Cotali erano i discorsi delle brigate. - La realtà era, che dopo l'ultimo abboccamento con Giuliano, la Camilla, interrogata da suo padre del come si sarebbe comportata essendo chiesta in isposa da Leonardo, con universale maraviglia aveva risposto sospirando, che ubbidirebbe ai suoi genitori. Il signor Ambrogio fuori di dallo stupore e dal contento, stimando bene di ribattere il chiodo finchè l'era caldo, di soppiatto aveva spedito a Lecco un suo famiglio, dal quale avvertito quel galantuomo di Leonardo era accorso gongolando il giorno stesso; e tra per un certo suo naturale di giovialone, tra per la gioia che gli bolliva entro, avea fatto un gran baccano per la casa dello zio. - E così poi tra lo scherzo ed il bicchiero avea chiesta in isposa la Camilla, e n'aveva avuto dal padre della ragazza un bacione che valeva cento sì, dalla madre una stretta di mano che ne valeva almeno cinquanta, dalla fanciulla una chinata di capo che non diceva di no. - Costei certamente molto avea sofferto nel secondare così animosamente l'intendimento di Giuliano, ma tanto bastò al nuovo promesso per menarne uno scalpore di trionfo per tutto il comune, tanto avea bastato al signor Ambrogio per annunciare in sacristia il fausto avvenimento.

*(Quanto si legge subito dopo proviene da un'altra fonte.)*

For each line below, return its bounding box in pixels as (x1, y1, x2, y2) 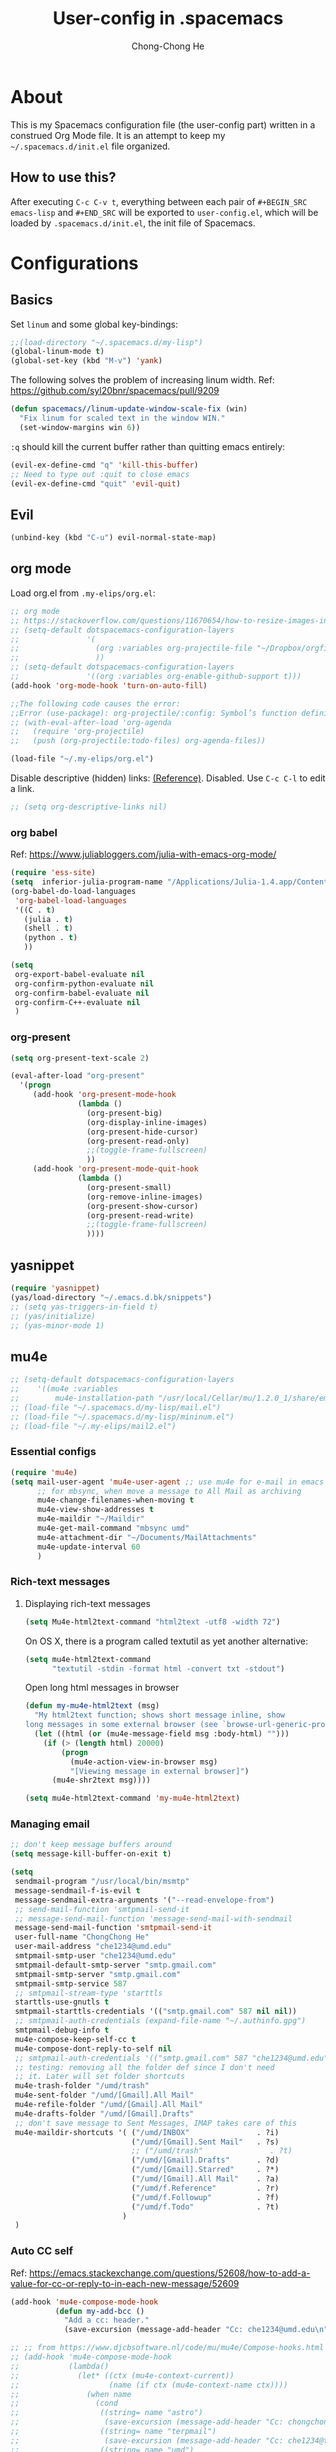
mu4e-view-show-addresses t (36, 1505, 155, 1515)
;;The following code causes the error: (10, 698, 182, 709)
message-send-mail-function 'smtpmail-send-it (14, 1923, 213, 1933)
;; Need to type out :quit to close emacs (10, 469, 190, 479)
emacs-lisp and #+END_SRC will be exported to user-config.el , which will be (10, 206, 319, 218)
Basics (10, 292, 53, 309)
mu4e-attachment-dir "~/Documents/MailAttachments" (36, 1532, 257, 1542)
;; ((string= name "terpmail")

- E quando faremo le nozze? chiese Leonardo all'orecchio del suocero prima di tornarsene a Lecco.

- Ma!... basta che ci corra di mezzo lo spazio necessario per le pubblicazioni; rispose questi.

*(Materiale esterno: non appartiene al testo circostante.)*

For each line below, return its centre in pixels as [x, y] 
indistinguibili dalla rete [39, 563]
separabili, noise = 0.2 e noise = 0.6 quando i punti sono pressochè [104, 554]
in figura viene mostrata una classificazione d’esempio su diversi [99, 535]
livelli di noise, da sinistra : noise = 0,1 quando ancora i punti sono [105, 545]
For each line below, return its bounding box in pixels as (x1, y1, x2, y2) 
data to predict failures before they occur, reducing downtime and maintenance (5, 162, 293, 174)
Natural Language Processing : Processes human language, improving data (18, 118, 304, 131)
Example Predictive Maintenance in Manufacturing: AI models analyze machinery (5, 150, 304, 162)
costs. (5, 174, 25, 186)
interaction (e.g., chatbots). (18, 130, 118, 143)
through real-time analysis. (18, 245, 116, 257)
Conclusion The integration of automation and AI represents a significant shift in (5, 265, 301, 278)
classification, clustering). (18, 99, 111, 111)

- Di qui a due settimane dunque; soggiunse l'altro montando nel calessino; giacchè la Madonna cade opportunissima in giorno feriale. - Allora conviene spicciarsi! - conchiuse, e sferzò potentemente la cavalla.

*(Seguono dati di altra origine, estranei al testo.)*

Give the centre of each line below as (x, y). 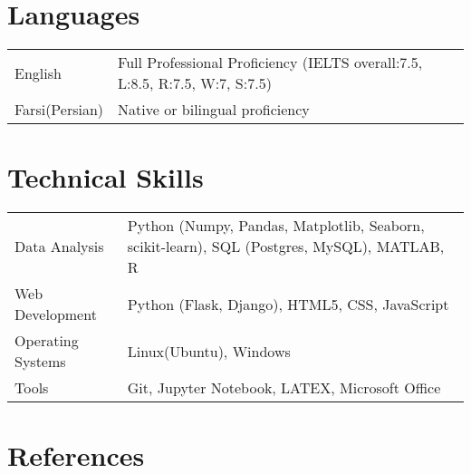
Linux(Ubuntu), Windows (209, 351)
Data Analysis (59, 247)
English (38, 73)
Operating (47, 341)
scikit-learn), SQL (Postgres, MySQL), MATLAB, (286, 247)
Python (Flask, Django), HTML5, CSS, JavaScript (288, 304)
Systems (40, 362)
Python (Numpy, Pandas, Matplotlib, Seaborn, (276, 226)

Così eran rimasti d'accordo fra loro due; ma su ciò non s'arrese a ragioni la sposa, e volle a tutti i costi che le nozze fossero differite fin dopo i Santi. - E un altro grilletto della novizia sgomentò un poco lo sposo; dacchè pretese ella che dopo la cerimonia si dovesse partire difilati per Milano, e rimaner colà fino a mezza Quaresima. - «Cospetto, l'è arrogantella e bizzarra!» fece Leonardo fra ; ma la Camilla gli piaceva tanto, che solo affannavasi pel tempo troppo ristretto che gli restava onde allestire questa nuova casa a Milano. - Pertanto quando capitava, l'aveva sempre in tasca una buona novella, ed ora l'era il muratore che avea finito il restauro, ora il tappezziere che avea dato ordine alla bisogna; e tormentavasi il pover'uomo della poca soddisfazione mostrata dalla Camilla per tante premure; ma certo non sapeva, che il solo timore di incontrarsi a Lecco in Giuliano avea destato nella giovine quel ghiribizzo di passar il verno nella capitale, e che forse in quel termine delle nozze protratto d'un mese stava nascosta una vaga lusinga, quanto disperata altrettanto tenace, che le andassero a vuoto.